Answer #1: Niche Marketing = Less Competition and Greater Profits. As a real estate investor, perhaps you’ve figured out how easy it is to be unfocused in the real estate investment business. That being the case, my partner, Mark Klee, and I want to help you understand the incredible profits available to you by doing business in a NICHE market – particularly one that MOST investors are afraid to go after – bankruptcies. It’s not brain surgery to realize that any market with less competition will also offer you greater opportunities for amazing profits!

You should also realize that if you’re NOT in a niche market, you’re fighting all the other investors for the same FSBOs, MLS listings, and wholesale deals from whatever resources you have. So why not at least check out this bankruptcy niche that most investors are, indeed, afraid to tackle?

Answer #2: Market conditions are ideal Check out the following basic facts on our current market conditions and you’ll start to see how ideally the stage is set to work with quality bankruptcy leads.

  • In many areas of the country, investors are finding greater competition for fewer deals.
  • Rising interest rates and housing prices make it difficult for the typical investor to find deals that are worthwhile.
  • Home ownership is at record high levels. This is largely because interest rates have remained at historically low levels for a number of years.
  • Liberal lending standards have led many consumers to borrow more than they can afford. Over 150 different types of mortgages now exist, allowing purchases by consumers who would not have previously been able to qualify for a home loan. Buyers have enjoyed $0-down mortgages, no-doc loans, ARM’s with unrealistically low “teaser” rates on the front end, 106% LTV notes to allow for NO-CASH closings, and even 40-year mortgages! Now interest rates are rising -which clearly contributes to high bankruptcy rates because many owners with no equity in their homes find it easier to simply walk away from their mortgages than to deal with their financial problems.Studies show that a loan’s risk of default is tied directly to the size of the down payment: the lower the down payment, the greater the likelihood of default. Even when down payments are made, low interest rates have encouraged an incredible growth of home equity loans and cash-out refinancing, allowing homeowners to take out almost all the equity in their homes in the form of cash. More and more homeowners are at risk – and looking for solutions to be able to stay in their homes longer – solutions like bankruptcy!

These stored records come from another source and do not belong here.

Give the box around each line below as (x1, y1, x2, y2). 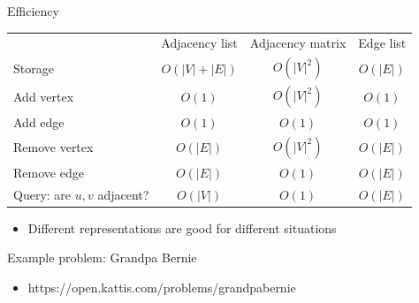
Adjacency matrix (249, 34, 347, 52)
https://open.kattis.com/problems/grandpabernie (27, 277, 296, 296)
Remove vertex (13, 138, 94, 156)
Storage (13, 58, 54, 77)
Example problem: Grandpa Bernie (7, 248, 197, 267)
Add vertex (13, 87, 74, 106)
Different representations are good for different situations (27, 218, 337, 237)
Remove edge (13, 163, 84, 181)
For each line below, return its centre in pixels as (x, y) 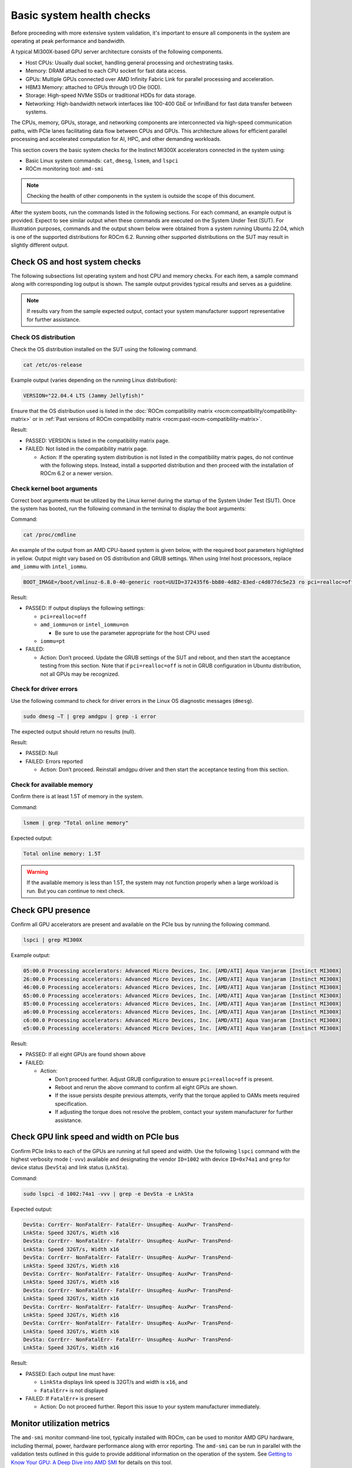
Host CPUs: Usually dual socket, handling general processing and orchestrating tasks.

Adding even more fuel to the fire – the Census Bureau recently released statistics showing that the average household spends almost a third of their income on housing costs – up from only 20% in 2000. Pile on the data about rising consumer debt burden. Then look at what happens when there’s a financial difficulty like the loss of a job, unexpected medical expenses, significant car or home repair, divorce, or any of a zillion other emergencies – and it’s easy to see that almost ANY disruption in financial circumstances can seriously impact a homeowner’s ability to make mortgage payments.
As interest rates rise, homeowners with ARM’s easily find themselves no longer able to afford their home AND no longer able to afford to refinance. This is potentially the market segment that is at the highest risk. And if the real estate market flattens or dips in a given area, homeowners with interest-only mortgages also find themselves “upside-down” in their homes. These situations leave homeowners with bankruptcy and/or foreclosure as their only real alternatives. And it’s proven – when interest rates rise, bankruptcy rates rise.

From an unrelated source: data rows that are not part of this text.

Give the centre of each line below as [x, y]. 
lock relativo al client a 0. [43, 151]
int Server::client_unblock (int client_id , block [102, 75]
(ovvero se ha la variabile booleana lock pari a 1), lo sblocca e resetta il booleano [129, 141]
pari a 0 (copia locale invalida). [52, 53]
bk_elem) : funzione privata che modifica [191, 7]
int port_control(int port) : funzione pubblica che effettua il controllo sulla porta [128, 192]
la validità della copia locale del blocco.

Answer #3: Bankruptcies are not as complicated as the world would have you believe! Wait! Don’t run! Don’t be afraid! When you cut through all the legal mumbo-jumbo, the details are pretty darn simple. No, you don’t have to be an attorney to invest in bankruptcies. You just have to understand some basic terms and processes. Trust us, it’s not rocket science or we wouldn’t have made the profits we’ve made!

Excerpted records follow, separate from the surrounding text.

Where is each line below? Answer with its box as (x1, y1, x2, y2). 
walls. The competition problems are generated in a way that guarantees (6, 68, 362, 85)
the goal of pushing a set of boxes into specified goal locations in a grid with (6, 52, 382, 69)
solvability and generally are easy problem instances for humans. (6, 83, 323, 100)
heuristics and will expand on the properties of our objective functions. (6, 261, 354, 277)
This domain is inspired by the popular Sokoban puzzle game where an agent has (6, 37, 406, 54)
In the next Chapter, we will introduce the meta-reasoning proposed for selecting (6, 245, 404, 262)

Answer #4: Why NOT Bankruptcies? We can’t come up with an answer to this one!!

So how can YOU and your business benefit by what you’ve just read? Be honest, wouldn’t you like to be able to contact highly motivated sellers on the front end of their troubles before anyone else knows about them – instead of waiting until all the foreclosure investors are notified???

Well, that’s EXACTLY what we do in our business. So if you’re serious about looking for a new niche, you want less competition, and you don’t mind learning some simple step-by-step details, then check out our web site at www.PostBankruptcyReport.com. It doesn’t matter where you live, where you want to invest, or how long you’ve been investing – we can help!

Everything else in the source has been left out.